─── MATERIAL SUPPLIED

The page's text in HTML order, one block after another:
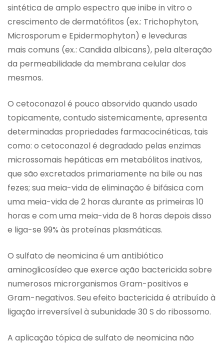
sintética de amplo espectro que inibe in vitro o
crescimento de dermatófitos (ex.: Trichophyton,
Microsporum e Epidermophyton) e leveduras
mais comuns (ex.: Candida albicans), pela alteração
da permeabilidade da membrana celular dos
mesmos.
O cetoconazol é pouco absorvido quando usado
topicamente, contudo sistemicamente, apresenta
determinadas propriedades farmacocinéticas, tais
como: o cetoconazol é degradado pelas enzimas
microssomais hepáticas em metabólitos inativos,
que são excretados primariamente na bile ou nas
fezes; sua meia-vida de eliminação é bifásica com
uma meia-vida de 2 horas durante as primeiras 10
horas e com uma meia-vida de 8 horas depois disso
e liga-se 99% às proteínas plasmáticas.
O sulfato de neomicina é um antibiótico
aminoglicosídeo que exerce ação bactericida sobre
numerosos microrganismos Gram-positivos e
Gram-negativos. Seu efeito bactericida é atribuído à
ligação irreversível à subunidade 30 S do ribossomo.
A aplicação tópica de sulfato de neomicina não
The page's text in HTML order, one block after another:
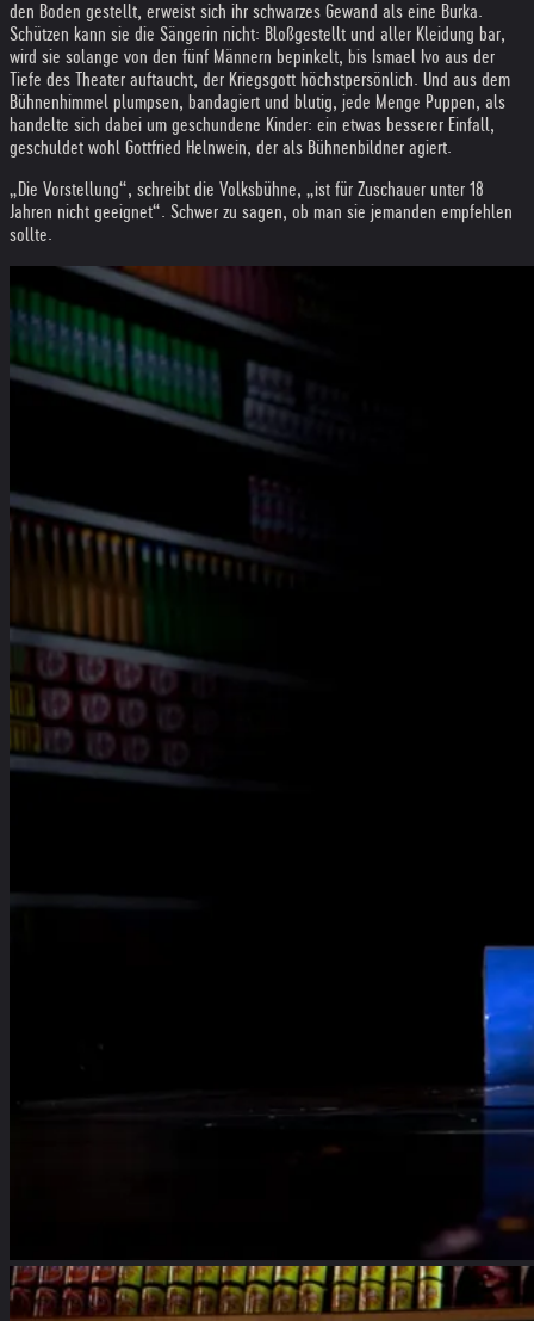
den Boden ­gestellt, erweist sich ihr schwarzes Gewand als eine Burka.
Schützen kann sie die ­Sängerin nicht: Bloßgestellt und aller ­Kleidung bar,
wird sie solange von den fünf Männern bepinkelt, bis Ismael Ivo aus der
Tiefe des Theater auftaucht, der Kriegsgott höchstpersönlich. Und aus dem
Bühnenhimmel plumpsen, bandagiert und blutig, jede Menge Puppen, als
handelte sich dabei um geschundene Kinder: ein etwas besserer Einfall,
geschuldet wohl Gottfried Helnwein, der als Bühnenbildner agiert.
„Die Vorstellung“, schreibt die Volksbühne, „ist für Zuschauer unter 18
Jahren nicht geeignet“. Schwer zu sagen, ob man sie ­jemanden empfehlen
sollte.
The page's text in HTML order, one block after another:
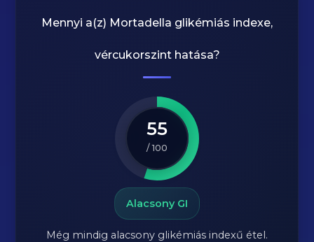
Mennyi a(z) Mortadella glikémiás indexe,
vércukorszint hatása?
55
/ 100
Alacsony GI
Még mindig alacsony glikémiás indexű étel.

──────

▶ PROBLEM TO SOLVE:
Your copy should match the records above exactly, except that it contains no pictures.

▶ RESULT FOR THIS EXERCISE:
The page's text in HTML order, one block after another:
sintética de amplo espectro que inibe in vitro o
crescimento de dermatófitos (ex.: Trichophyton,
Microsporum e Epidermophyton) e leveduras
mais comuns (ex.: Candida albicans), pela alteração
da permeabilidade da membrana celular dos
mesmos.
O cetoconazol é pouco absorvido quando usado
topicamente, contudo sistemicamente, apresenta
determinadas propriedades farmacocinéticas, tais
como: o cetoconazol é degradado pelas enzimas
microssomais hepáticas em metabólitos inativos,
que são excretados primariamente na bile ou nas
fezes; sua meia-vida de eliminação é bifásica com
uma meia-vida de 2 horas durante as primeiras 10
horas e com uma meia-vida de 8 horas depois disso
e liga-se 99% às proteínas plasmáticas.
O sulfato de neomicina é um antibiótico
aminoglicosídeo que exerce ação bactericida sobre
numerosos microrganismos Gram-positivos e
Gram-negativos. Seu efeito bactericida é atribuído à
ligação irreversível à subunidade 30 S do ribossomo.
A aplicação tópica de sulfato de neomicina não
The page's text in HTML order, one block after another:
den Boden ­gestellt, erweist sich ihr schwarzes Gewand als eine Burka.
Schützen kann sie die ­Sängerin nicht: Bloßgestellt und aller ­Kleidung bar,
wird sie solange von den fünf Männern bepinkelt, bis Ismael Ivo aus der
Tiefe des Theater auftaucht, der Kriegsgott höchstpersönlich. Und aus dem
Bühnenhimmel plumpsen, bandagiert und blutig, jede Menge Puppen, als
handelte sich dabei um geschundene Kinder: ein etwas besserer Einfall,
geschuldet wohl Gottfried Helnwein, der als Bühnenbildner agiert.
„Die Vorstellung“, schreibt die Volksbühne, „ist für Zuschauer unter 18
Jahren nicht geeignet“. Schwer zu sagen, ob man sie ­jemanden empfehlen
sollte.
The page's text in HTML order, one block after another:
Mennyi a(z) Mortadella glikémiás indexe,
vércukorszint hatása?
55
/ 100
Alacsony GI
Még mindig alacsony glikémiás indexű étel.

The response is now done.